A Dataset for Evaluating Large Language Models in Carbohydrate Estimation from Meal Descriptions

Andong Hua1*, Mehak Preet Dhaliwal1*, Ryan Burke, Yao Qin1

1University of California, Santa Barbara, *Equal contribution

ABOUT THE DATASET

NutriBench is the first publicly available natural language meal description based nutrition benchmark.

The dataset consists of 5,000 human-verified meal descriptions with macro-nutrient labels, including carbohydrates, proteins, fats, and calories. NutriBench can be used to evaluate and benchmark Large Language Models (LLMs) on the task of nutrition estimation.

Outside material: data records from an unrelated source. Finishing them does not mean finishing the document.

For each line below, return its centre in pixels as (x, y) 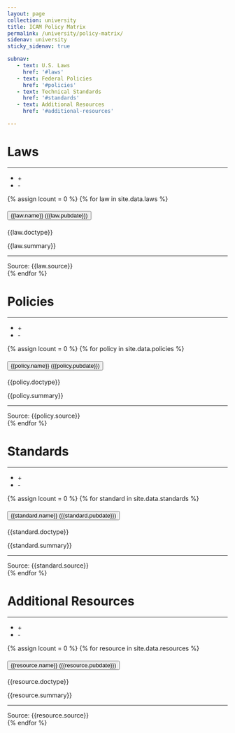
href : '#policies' (50, 85)
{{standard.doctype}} (38, 532)
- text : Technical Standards (59, 92)
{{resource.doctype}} (38, 682)
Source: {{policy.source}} (44, 416)
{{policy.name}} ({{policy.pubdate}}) (55, 365)
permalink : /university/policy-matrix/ (65, 33)
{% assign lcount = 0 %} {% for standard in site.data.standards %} (103, 499)
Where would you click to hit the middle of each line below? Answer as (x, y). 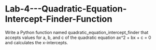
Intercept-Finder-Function (59, 19)
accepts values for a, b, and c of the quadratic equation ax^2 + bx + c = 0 (78, 37)
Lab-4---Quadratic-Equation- (66, 9)
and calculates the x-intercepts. (37, 42)
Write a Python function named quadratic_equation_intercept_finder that (77, 32)

This video shows examples of NutriBench queries and responses by GPT-3.5 with Chain-of-Thought (CoT) prompting for carbohydrate estimation.

NutriBench is based on USDA data and is human verified.

NutriBench is constructed from FoodData Central (FDC), the food composition information center of the US Department of Agriculture (USDA). We utilize GPT-3.5 to generate natural language meal descriptions from food items sampled from a cleaned and filtered FDC. We also conduct two rounds of human verification, which include manually inspecting and editing the queries, to ensure the quality of NutriBench.

NutriBench Construction Pipeline

This image shows the end-to-end construction pipeline of NutriBench.

NutriBench is built for real world complexity.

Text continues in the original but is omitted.